Records supplied: Begin

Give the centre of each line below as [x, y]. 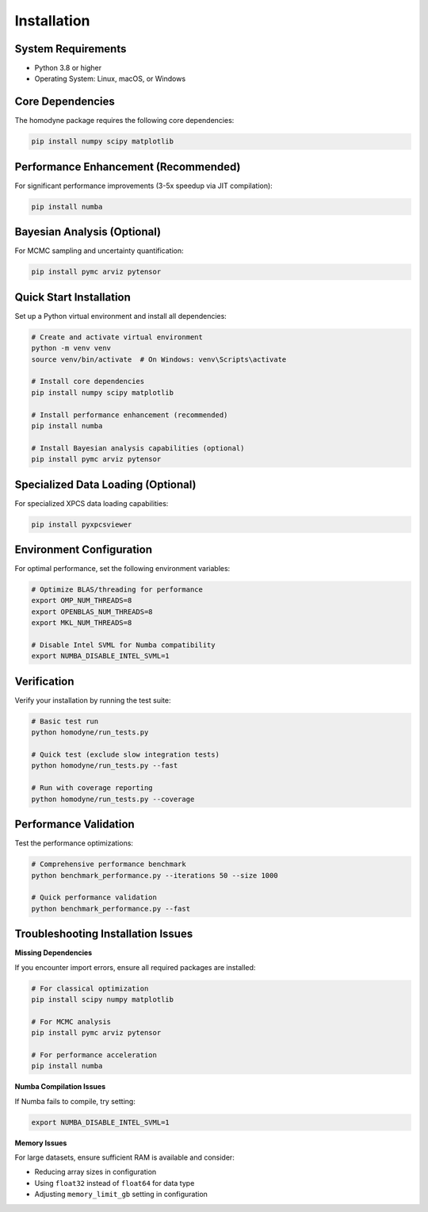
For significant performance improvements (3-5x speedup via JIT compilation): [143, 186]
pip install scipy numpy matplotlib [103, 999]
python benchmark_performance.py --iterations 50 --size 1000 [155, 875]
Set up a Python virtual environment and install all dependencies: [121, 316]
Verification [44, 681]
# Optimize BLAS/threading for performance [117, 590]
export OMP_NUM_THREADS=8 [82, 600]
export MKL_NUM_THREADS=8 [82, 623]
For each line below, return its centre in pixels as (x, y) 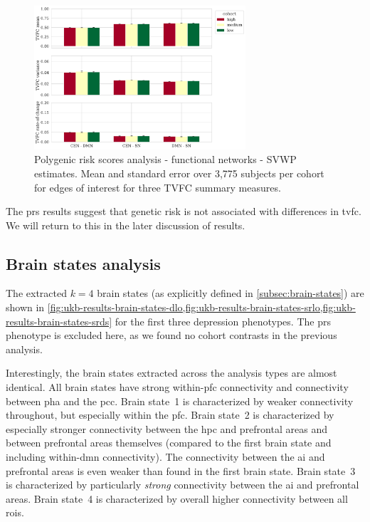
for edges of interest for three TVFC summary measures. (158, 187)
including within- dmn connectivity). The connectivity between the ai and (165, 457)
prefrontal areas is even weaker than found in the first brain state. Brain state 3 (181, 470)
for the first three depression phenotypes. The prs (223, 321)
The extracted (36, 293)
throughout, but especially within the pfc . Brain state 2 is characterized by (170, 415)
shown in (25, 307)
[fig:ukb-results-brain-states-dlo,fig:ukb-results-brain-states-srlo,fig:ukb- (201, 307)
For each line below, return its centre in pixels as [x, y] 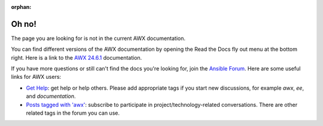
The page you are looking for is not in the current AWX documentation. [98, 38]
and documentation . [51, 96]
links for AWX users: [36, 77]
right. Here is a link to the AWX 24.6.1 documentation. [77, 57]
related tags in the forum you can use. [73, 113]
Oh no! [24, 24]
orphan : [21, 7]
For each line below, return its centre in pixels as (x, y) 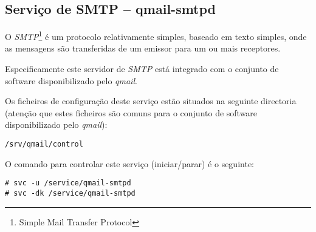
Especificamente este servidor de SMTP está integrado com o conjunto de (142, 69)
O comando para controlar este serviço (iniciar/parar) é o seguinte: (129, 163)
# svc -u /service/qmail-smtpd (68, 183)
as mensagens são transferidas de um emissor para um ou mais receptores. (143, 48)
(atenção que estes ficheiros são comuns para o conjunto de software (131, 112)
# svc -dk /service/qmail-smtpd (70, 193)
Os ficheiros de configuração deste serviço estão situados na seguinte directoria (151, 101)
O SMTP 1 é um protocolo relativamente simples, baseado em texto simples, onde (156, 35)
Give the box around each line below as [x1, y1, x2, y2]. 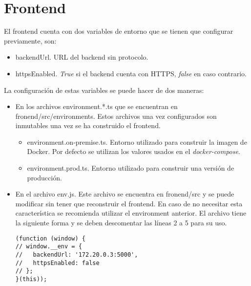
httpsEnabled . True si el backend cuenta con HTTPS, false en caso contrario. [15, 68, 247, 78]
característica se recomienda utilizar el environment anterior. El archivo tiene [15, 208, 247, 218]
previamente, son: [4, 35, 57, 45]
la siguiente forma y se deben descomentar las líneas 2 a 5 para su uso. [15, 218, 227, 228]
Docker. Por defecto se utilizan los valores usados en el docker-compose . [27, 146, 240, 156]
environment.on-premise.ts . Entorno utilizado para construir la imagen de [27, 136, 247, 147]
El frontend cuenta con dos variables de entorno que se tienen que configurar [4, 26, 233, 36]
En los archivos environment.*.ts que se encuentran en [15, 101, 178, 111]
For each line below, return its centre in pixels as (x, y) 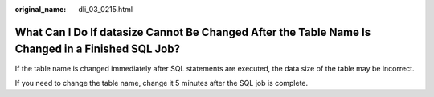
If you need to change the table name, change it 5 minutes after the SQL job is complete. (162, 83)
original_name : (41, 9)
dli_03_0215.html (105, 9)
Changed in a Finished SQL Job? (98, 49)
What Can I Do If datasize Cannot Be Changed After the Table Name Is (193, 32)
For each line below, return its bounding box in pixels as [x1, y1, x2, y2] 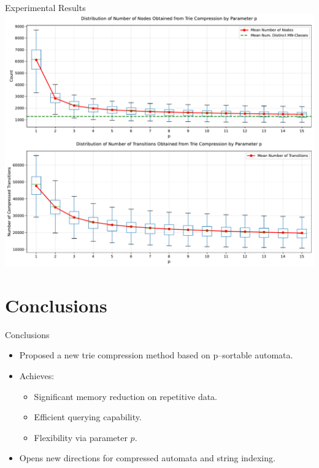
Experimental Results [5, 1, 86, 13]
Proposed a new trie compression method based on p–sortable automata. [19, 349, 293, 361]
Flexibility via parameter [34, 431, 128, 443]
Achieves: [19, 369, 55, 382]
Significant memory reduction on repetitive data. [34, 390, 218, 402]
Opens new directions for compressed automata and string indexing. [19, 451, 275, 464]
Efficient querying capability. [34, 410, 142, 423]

Records supplied: End

**What the exercise asks**:
Give back exactly the lines from the top of the records to the line containing "and documentation . [51, 96]", both included, and no pictures.

**Reply**:
Give the centre of each line below as [x, y]. 
For significant performance improvements (3-5x speedup via JIT compilation): [143, 186]
pip install scipy numpy matplotlib [103, 999]
python benchmark_performance.py --iterations 50 --size 1000 [155, 875]
Set up a Python virtual environment and install all dependencies: [121, 316]
Verification [44, 681]
# Optimize BLAS/threading for performance [117, 590]
export OMP_NUM_THREADS=8 [82, 600]
export MKL_NUM_THREADS=8 [82, 623]
For each line below, return its centre in pixels as (x, y) 
for edges of interest for three TVFC summary measures. (158, 187)
including within- dmn connectivity). The connectivity between the ai and (165, 457)
prefrontal areas is even weaker than found in the first brain state. Brain state 3 (181, 470)
for the first three depression phenotypes. The prs (223, 321)
The extracted (36, 293)
throughout, but especially within the pfc . Brain state 2 is characterized by (170, 415)
shown in (25, 307)
[fig:ukb-results-brain-states-dlo,fig:ukb-results-brain-states-srlo,fig:ukb- (201, 307)
For each line below, return its centre in pixels as [x, y] 
The page you are looking for is not in the current AWX documentation. [98, 38]
and documentation . [51, 96]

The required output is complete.